Any help and suggestion are welcome.
#include <stdio.h>
#include <stdlib.h>
#include <string.h>
void printArray(double array[], unsigned int size) {
for (unsigned int i = 0; i < size; ++i) {
printf("%.3f ", array[i]);
}
printf("\n");
}
double **alloc_2dArray(unsigned int row, unsigned int col)
{
double **Array = (double **) malloc(row * sizeof(double *));
for (unsigned int i = 0; i < row; i++) {
Array[i] = (double *) malloc(col * sizeof(double));
}
return Array;
}
void dealloc_2dArray(double **Array, unsigned int row, unsigned int col)
{
for (unsigned int i = 0; i < row; i++)
{
free(Array[i]);
}
free(Array);
}
int main(){
double **data = alloc_2dArray(4,4);
double delta[4] = {1,0,1,0};
double **dataL = alloc_2dArray(4,4);
double **dataR = alloc_2dArray(4,4);
int i,j;
int k=0;
//data initialization
for(i=0; i<4; i++){
for(j=0; j<4; j++){
data[i][j] = k++;
}
}
int l=0, r=0;
for(i=0; i<4; i++){
if((int)delta[i] ==0){
memcpy(dataL[l++], data[i], 4*sizeof(double));
}else{
memcpy(dataR[r++], data[i], 4*sizeof(double));
}
}
for(i = l; i<4; i++){
free(dataL[i]);
}
printf("l and r are %d %d\n", l, r);
dataL = realloc(dataL, l*sizeof(double*));
for(i = r; i<4; i++){
free(dataR[i]);
}
dataR = realloc(dataR, r*sizeof(double*));
for(i=0; i<4; i++){
if(dataL[i] != NULL){
printArray(dataL[i],4);
}
if(dataR[i] != NULL){
printArray(dataR[i],4);
}
}
dealloc_2dArray(data, 4,4);
dealloc_2dArray(dataL, l, 4);
dealloc_2dArray(dataR, r, 4);
return 0;
}
如果你对这篇内容有疑问,欢迎到本站社区发帖提问 参与讨论,获取更多帮助,或者扫码二维码加入 Web 技术交流群。

绑定邮箱获取回复消息
由于您还没有绑定你的真实邮箱,如果其他用户或者作者回复了您的评论,将不能在第一时间通知您!
发布评论
评论(1)
我 think 您询问您是否只能将原始数据行指针保留在拆分矩阵中。答案是肯定的,你可以。但是,所有权发挥了作用。
对于下面的示例(没有
memcpy
操作)datal
和datar
datar 指针床是直接分配的,而没有分配的数据行的实际行给他们。这些行是从原始数据矩阵中“借”的。输出
关于这些行指针的实际所有权。只有您知道那里有什么合适的。如果原始
数据
矩阵要继续拥有它们,则必须注意确保data
及其行datal
和Datar
仍在使用中。同样,如果datar
和datal
是所有权,则在释放data
时,您不应释放这些行data
),并具有datal
和datar
free'ing不仅要释放其基本指针床,还可以释放行。无论如何,你去了。
I think you're asking whether you can just retain the original data row pointers in the split matrices. The answer is yes, you can. Ownership comes into play, however.

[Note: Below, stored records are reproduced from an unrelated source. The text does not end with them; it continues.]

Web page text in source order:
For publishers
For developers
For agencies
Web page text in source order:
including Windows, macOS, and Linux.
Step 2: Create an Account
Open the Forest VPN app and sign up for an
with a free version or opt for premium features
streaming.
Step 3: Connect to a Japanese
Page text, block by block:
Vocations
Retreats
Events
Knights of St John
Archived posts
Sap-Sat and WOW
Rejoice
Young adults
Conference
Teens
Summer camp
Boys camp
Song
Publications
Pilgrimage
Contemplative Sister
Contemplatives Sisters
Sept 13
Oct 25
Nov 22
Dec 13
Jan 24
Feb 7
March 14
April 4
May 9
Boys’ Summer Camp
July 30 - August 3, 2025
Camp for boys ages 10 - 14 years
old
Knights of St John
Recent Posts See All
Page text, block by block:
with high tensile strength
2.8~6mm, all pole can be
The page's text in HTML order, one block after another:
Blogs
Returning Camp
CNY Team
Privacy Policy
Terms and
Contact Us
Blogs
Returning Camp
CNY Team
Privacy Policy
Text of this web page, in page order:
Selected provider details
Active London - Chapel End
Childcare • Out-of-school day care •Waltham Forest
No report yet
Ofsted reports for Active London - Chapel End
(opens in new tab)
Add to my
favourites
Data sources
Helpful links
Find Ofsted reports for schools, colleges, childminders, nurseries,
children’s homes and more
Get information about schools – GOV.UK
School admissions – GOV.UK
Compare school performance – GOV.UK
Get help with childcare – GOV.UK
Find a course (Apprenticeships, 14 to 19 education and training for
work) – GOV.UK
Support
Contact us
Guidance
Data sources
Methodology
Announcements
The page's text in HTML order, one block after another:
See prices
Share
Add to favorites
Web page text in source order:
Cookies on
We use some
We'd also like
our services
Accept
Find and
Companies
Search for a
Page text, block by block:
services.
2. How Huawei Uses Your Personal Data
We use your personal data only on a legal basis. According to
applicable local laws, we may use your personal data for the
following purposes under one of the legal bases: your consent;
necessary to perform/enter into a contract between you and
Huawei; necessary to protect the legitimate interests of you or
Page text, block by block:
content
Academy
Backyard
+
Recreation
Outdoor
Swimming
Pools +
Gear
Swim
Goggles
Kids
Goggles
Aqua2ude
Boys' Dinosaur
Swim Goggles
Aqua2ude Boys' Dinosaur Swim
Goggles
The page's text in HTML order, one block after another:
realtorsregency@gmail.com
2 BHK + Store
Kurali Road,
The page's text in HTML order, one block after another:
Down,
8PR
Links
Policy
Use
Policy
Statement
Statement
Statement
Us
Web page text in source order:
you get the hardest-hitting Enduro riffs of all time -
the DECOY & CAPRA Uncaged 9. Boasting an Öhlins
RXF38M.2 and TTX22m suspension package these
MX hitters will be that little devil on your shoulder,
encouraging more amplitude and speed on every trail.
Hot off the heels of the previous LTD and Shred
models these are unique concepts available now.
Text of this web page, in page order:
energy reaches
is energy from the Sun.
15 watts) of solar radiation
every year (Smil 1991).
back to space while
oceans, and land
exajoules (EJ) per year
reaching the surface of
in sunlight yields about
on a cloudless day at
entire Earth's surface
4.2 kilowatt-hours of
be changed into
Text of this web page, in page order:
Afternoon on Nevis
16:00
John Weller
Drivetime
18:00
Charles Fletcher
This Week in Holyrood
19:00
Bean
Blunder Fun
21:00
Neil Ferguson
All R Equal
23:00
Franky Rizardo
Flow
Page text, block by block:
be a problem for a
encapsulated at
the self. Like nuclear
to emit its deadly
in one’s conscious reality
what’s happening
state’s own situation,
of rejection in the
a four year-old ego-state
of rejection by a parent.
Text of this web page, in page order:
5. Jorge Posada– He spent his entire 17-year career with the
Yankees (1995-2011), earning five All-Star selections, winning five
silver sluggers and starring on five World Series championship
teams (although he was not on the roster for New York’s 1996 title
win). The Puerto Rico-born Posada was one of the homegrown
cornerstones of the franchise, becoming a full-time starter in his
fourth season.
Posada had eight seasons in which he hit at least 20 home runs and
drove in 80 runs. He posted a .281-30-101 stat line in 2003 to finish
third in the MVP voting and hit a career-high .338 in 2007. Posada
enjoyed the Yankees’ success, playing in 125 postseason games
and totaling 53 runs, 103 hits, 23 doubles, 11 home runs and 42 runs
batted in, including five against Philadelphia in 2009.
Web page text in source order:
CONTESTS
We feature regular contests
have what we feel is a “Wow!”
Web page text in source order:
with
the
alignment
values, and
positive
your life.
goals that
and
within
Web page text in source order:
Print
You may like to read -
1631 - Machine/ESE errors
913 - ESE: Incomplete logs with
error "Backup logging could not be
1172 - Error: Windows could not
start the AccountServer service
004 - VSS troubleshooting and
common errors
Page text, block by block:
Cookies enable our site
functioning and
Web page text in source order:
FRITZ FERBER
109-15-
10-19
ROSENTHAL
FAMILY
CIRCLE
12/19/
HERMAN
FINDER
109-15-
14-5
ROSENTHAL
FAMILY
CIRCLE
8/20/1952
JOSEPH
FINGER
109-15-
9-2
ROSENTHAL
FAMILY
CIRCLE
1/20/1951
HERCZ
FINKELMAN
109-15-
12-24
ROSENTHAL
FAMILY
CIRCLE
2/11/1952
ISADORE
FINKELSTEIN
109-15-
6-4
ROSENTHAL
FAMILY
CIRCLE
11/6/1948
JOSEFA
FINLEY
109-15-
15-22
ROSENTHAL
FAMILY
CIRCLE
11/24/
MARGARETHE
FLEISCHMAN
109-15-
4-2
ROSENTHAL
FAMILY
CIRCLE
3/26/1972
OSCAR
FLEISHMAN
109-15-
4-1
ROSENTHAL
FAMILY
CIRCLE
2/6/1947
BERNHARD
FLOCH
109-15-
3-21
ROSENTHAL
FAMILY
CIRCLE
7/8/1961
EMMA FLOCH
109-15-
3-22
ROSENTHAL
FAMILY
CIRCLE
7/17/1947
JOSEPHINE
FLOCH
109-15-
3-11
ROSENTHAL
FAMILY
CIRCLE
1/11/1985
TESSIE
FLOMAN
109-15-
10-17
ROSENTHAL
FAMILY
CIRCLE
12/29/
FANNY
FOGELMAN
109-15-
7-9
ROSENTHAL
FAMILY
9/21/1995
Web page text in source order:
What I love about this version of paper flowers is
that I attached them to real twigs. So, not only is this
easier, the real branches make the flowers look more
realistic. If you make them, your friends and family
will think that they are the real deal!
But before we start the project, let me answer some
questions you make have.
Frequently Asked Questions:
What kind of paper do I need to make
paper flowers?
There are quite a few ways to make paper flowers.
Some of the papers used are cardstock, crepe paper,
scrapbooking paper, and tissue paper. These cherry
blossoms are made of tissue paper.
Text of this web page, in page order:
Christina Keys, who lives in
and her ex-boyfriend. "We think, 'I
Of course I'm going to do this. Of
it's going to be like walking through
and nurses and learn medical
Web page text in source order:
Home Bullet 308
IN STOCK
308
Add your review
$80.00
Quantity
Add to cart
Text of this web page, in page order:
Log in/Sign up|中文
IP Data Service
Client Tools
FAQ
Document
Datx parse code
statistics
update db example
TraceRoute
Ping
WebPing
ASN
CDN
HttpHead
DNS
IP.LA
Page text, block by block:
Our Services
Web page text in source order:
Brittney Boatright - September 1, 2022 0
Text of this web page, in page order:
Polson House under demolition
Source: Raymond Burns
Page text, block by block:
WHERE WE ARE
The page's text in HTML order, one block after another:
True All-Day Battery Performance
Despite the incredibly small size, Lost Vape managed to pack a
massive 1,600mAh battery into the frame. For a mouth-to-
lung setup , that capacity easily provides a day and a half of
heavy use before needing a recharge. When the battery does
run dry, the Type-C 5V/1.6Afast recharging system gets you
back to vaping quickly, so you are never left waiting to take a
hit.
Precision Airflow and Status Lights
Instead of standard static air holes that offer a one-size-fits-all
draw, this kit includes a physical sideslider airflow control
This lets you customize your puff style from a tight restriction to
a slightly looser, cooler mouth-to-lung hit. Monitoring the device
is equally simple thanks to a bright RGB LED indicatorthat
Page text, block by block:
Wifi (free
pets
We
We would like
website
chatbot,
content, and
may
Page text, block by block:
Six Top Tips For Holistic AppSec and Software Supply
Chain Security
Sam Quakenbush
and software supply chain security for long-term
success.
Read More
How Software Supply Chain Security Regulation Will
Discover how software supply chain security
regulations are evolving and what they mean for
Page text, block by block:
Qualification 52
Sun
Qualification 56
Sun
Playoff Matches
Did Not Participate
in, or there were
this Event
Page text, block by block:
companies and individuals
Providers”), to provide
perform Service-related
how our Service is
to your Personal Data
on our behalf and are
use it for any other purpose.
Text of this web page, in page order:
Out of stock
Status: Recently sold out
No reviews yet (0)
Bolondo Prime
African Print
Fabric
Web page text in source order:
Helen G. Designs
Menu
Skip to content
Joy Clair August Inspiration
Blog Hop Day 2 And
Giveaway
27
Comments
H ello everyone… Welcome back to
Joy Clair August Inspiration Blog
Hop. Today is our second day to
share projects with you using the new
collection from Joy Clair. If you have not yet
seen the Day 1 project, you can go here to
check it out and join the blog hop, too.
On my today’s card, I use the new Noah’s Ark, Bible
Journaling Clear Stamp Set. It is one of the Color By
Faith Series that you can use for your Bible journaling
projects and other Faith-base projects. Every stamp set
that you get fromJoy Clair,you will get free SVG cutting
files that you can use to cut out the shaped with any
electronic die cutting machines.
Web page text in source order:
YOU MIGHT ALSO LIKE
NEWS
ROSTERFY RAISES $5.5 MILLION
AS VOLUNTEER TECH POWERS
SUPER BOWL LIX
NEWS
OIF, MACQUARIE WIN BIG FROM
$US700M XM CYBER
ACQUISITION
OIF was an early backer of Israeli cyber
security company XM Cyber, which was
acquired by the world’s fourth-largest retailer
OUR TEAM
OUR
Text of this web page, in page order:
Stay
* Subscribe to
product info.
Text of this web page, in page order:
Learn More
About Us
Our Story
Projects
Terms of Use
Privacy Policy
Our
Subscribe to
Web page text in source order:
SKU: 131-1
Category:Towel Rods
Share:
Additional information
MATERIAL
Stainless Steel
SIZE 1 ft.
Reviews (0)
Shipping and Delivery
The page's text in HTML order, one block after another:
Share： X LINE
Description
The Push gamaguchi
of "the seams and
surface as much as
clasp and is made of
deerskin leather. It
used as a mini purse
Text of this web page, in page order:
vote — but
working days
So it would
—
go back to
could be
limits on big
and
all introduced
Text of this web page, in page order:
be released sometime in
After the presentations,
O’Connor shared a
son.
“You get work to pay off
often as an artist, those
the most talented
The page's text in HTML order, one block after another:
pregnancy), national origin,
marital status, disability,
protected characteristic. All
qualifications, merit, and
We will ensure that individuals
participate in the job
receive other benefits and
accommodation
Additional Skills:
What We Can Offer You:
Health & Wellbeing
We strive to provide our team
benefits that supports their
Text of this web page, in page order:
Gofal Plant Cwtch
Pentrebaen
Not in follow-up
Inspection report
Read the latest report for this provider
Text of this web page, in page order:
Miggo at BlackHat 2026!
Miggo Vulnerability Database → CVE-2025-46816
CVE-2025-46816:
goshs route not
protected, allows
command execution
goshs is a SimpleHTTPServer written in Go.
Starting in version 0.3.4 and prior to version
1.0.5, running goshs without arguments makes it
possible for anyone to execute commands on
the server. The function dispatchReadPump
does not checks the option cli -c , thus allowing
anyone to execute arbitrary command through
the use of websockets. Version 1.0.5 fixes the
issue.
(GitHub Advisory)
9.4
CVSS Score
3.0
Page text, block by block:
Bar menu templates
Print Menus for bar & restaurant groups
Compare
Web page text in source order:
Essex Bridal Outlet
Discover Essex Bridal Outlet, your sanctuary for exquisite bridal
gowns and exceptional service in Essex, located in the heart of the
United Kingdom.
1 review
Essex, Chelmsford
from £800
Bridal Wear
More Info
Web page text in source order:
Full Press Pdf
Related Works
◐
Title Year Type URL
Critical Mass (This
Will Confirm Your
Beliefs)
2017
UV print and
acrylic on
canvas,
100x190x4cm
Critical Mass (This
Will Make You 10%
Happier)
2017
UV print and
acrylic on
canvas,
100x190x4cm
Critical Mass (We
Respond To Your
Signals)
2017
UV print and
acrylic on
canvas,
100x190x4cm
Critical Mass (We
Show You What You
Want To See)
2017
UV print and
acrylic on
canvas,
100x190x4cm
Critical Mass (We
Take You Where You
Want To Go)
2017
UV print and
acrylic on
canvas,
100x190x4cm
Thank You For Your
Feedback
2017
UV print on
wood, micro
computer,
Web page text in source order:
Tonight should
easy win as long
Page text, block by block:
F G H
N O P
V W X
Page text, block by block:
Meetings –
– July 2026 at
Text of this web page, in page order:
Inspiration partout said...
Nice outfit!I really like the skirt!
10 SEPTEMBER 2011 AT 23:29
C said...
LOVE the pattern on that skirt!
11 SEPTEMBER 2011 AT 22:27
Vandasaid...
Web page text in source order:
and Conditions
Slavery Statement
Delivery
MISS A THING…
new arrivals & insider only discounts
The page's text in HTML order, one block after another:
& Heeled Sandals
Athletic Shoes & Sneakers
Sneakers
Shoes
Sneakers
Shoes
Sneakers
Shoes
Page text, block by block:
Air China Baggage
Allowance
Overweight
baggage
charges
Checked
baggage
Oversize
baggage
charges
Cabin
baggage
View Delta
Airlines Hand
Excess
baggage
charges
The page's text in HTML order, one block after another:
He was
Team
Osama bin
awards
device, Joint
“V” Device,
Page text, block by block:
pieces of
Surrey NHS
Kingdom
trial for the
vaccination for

For the example below (which has no
memcpy
operations) both thedataL
anddataR
pointer beds are direct-allocated with no actual rows of data assigned to them. The rows are "borrowed" from the original data matrix.Output
Regarding actual ownership of those row pointers. Only you know what is appropriate there. If the original
data
matrix is to continue to own them, you must take care to ensure thatdata
and its rows are not destroyed whiledataL
anddataR
are still in use. Likewise, ifdataR
anddataL
are to take ownership, then you should not free those rows when freeingdata
(but still free the base pointer bed ofdata
), and havedataL
anddataR
free'ing be responsible for freeing not only their base pointer beds, but the rows as well.Anyway, there you go.